This was a single-centre, retrospective study, consisting of 852 consecutive patients admitted to Queen Mary Hospital for acute ischemic stroke from August 2018-December 2020. All patients received a CT brain, whilst 70.1% had an MRI brain. We determined the risk associations of individual components of SeLECT (Severity, Large-artery atherosclerosis, Early seizures (≤7 days post-stroke), Cortical, Middle cerebral artery (MCA) Territory) with PSE, and further included new parameters including infarct size and haemorrhagic transformation (HT). Predictive values were illustrated by calculating area-under-curve (AUC) of receiver operating characteristic (ROC) curves.
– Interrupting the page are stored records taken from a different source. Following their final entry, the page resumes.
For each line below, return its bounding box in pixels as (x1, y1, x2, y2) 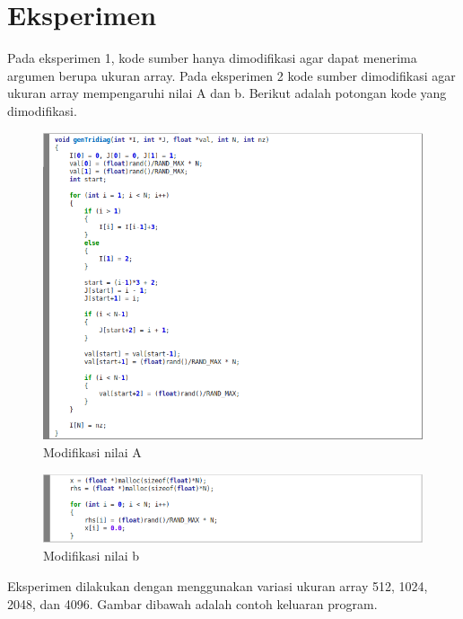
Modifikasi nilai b (43, 546, 140, 565)
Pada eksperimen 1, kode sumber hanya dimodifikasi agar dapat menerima (7, 49, 417, 67)
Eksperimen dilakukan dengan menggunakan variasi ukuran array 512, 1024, (7, 576, 428, 595)
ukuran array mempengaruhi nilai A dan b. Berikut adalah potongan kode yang (7, 84, 447, 102)
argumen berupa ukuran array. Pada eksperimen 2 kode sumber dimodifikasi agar (7, 66, 456, 84)
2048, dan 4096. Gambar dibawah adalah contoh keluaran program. (7, 594, 378, 613)
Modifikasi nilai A (43, 443, 142, 462)
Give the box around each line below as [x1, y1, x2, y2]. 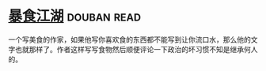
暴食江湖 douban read [8, 7, 141, 25]
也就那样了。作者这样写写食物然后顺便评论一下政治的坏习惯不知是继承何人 [14, 44, 258, 54]
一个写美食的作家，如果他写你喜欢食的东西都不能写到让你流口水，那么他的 [8, 35, 251, 44]
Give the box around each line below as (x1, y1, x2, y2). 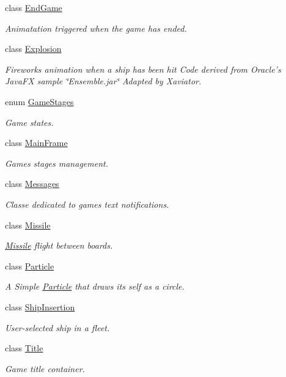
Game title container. (5, 362, 85, 375)
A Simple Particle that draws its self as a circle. (5, 280, 185, 293)
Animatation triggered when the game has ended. (5, 21, 187, 34)
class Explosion (5, 42, 62, 55)
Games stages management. (5, 156, 108, 169)
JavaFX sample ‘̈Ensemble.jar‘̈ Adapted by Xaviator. (5, 75, 202, 87)
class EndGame (5, 1, 62, 13)
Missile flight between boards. (5, 239, 113, 252)
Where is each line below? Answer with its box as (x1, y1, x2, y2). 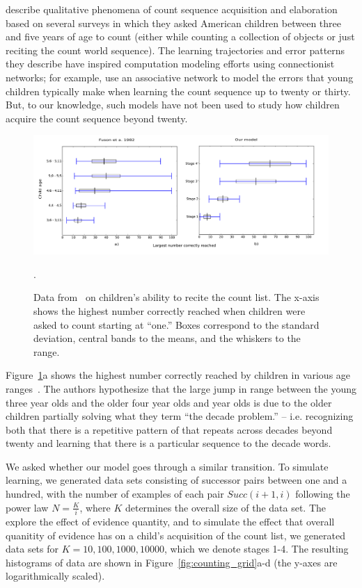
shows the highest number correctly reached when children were (33, 303, 306, 318)
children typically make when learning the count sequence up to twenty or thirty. (6, 83, 351, 98)
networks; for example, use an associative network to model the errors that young (6, 70, 354, 84)
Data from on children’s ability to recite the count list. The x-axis (33, 290, 320, 304)
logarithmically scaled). (6, 569, 105, 583)
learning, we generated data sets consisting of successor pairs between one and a (6, 473, 347, 487)
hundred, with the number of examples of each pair (6, 487, 224, 501)
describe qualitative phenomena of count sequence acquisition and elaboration (6, 2, 338, 16)
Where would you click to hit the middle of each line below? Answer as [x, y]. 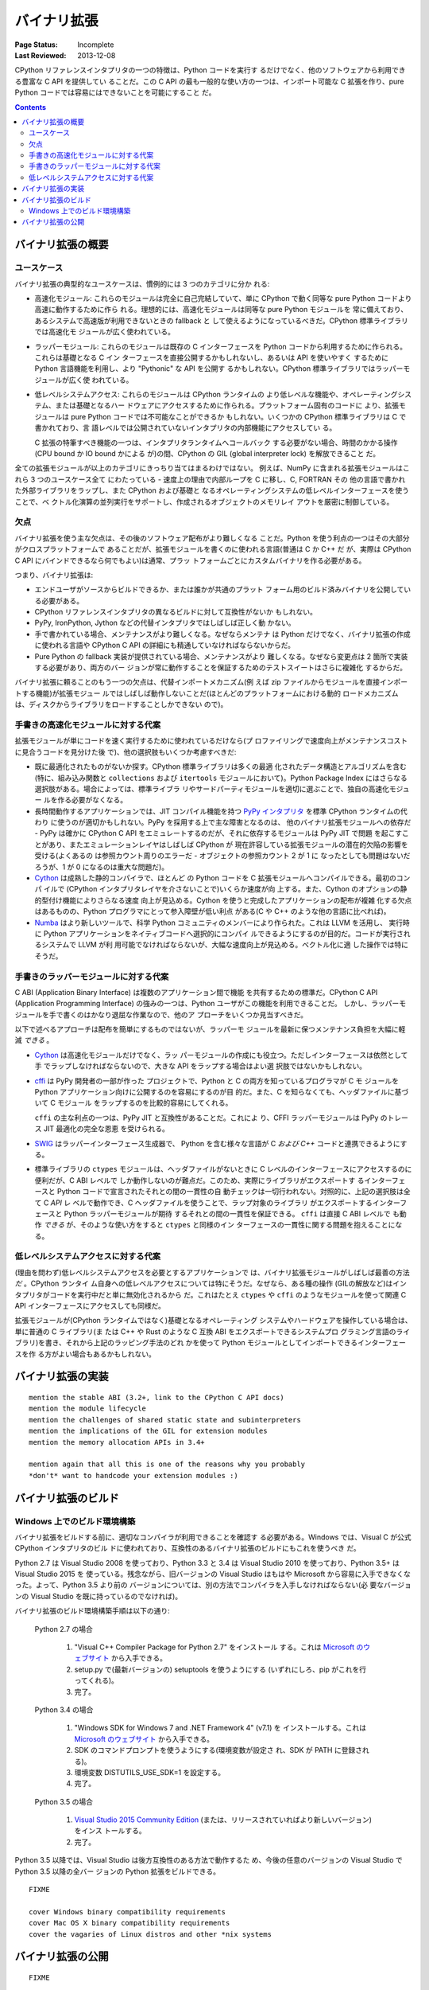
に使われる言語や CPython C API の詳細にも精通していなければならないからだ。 [165, 646]
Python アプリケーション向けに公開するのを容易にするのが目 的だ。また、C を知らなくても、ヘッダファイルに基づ [222, 1092]
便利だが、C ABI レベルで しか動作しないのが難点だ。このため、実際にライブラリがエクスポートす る [199, 1180]
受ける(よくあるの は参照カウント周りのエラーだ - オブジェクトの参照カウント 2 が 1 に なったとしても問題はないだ [222, 856]
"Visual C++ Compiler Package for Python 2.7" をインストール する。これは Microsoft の [219, 1647]
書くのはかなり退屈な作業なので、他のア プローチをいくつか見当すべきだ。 [185, 1014]
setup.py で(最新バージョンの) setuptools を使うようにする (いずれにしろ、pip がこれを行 [220, 1669]
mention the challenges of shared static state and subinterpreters [165, 1420]
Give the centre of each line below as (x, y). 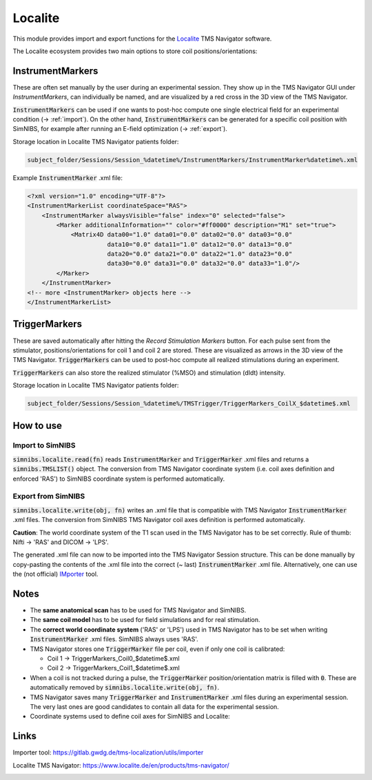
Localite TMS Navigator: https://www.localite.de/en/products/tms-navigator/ (121, 765)
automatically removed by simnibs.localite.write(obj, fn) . (125, 688)
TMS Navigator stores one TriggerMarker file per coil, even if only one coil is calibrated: (157, 649)
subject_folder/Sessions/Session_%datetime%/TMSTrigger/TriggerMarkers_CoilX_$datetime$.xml (189, 404)
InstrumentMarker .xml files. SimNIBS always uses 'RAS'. (114, 639)
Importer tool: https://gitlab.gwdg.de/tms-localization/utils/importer (108, 752)
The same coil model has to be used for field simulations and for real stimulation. (145, 620)
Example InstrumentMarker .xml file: (68, 178)
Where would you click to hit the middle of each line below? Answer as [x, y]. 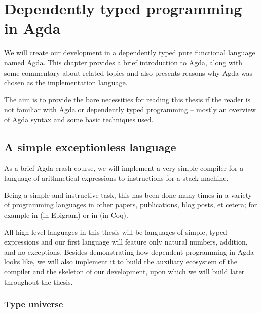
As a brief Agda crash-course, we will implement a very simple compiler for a [124, 168]
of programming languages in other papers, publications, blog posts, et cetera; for [131, 205]
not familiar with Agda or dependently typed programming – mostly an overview [130, 109]
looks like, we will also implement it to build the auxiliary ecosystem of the [121, 262]
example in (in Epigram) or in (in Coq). [66, 215]
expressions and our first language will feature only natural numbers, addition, [126, 242]
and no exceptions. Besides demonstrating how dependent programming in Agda [129, 251]
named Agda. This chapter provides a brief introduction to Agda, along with [123, 62]
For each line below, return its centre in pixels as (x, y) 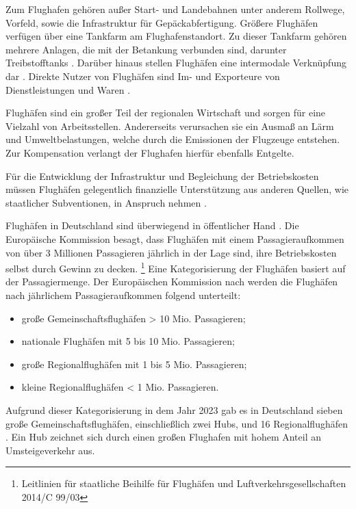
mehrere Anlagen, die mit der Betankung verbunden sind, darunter (146, 49)
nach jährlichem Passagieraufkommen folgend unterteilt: (123, 295)
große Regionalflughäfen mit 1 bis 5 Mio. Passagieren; (134, 364)
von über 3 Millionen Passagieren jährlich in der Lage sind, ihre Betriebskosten (171, 252)
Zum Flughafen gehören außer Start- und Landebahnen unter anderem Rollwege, (175, 9)
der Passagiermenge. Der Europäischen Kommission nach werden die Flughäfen (172, 282)
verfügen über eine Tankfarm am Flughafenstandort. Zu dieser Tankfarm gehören (176, 36)
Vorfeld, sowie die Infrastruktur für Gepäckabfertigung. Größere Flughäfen (162, 22)
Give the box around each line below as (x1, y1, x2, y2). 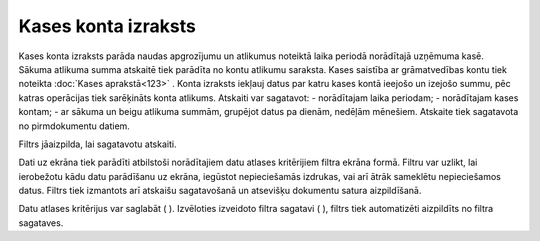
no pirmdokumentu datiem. (18, 120, 130, 132)
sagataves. (18, 216, 64, 229)
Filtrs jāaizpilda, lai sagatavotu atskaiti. (18, 138, 177, 150)
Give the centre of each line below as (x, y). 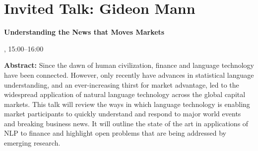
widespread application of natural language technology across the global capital (125, 94)
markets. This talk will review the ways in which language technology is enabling (127, 104)
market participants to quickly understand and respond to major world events (123, 114)
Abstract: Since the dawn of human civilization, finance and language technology (129, 65)
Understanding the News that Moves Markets (84, 32)
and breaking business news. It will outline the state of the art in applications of (126, 123)
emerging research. (32, 143)
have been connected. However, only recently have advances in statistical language (129, 75)
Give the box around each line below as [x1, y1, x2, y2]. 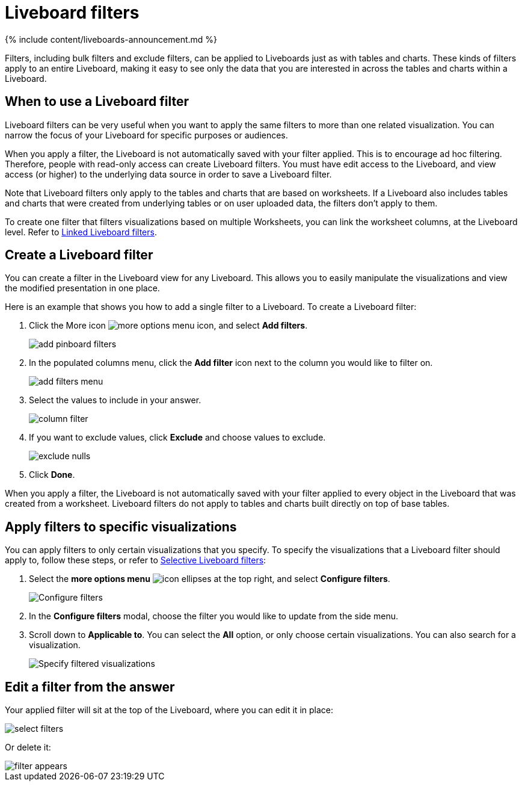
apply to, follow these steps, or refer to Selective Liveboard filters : [5, 555, 266, 566]
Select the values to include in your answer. [29, 395, 201, 406]
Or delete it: [5, 742, 51, 753]
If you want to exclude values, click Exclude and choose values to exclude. [29, 432, 326, 443]
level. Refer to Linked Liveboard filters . [5, 226, 157, 237]
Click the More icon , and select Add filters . [29, 320, 308, 331]
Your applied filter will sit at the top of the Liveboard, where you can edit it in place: [5, 705, 333, 716]
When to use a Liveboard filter [5, 94, 189, 110]

At median follow-up of 893 days, PSE occurred in 5.3% of patients (mean time-to-first seizure: 311.2±367.0 days). Severe stroke (NIHSS ≥11), MCA territory involvement, cortical involvement, and large infarct size (≥5cm or ≥1/3 of MCA territory) were associated with PSE.
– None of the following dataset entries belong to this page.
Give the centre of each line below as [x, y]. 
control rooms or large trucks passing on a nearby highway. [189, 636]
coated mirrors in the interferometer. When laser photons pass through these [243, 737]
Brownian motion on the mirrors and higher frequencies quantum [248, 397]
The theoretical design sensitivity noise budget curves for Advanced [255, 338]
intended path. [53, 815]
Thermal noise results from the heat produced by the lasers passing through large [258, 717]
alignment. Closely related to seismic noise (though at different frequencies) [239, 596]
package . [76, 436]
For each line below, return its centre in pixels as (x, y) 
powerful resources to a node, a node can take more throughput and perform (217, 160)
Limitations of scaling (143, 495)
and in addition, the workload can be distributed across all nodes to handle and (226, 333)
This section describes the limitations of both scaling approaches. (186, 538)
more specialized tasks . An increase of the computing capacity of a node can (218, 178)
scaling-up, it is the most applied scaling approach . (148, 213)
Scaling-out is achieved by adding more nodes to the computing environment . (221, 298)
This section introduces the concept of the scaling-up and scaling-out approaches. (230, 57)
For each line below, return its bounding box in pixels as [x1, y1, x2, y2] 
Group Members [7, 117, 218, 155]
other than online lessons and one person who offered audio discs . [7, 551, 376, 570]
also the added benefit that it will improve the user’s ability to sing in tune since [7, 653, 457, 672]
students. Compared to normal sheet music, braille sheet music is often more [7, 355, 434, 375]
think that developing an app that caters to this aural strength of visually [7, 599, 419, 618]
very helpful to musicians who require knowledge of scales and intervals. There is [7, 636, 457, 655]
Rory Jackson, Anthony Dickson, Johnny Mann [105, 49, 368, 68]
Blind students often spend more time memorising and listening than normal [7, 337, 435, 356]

Multivariate regression further showed that HT of any severity was independently associated with PSE (sHR 4.72, 95% CI 2.36-9.41, p<0.001). “H-SeLECT” was obtained by adding 2 marks to SeLECT for presence of any HT, which was calculated by dividing its sub-distribution hazard ratio (6.99) with the median of the lowest three values (3.43) in univariate analysis and rounding to the nearest integer. The AUC of ROC curve of H-SeLECT was significantly increased when compared with SeLECT using Z test (0.813 vs. 0.774, Z=2.67; p=0.008).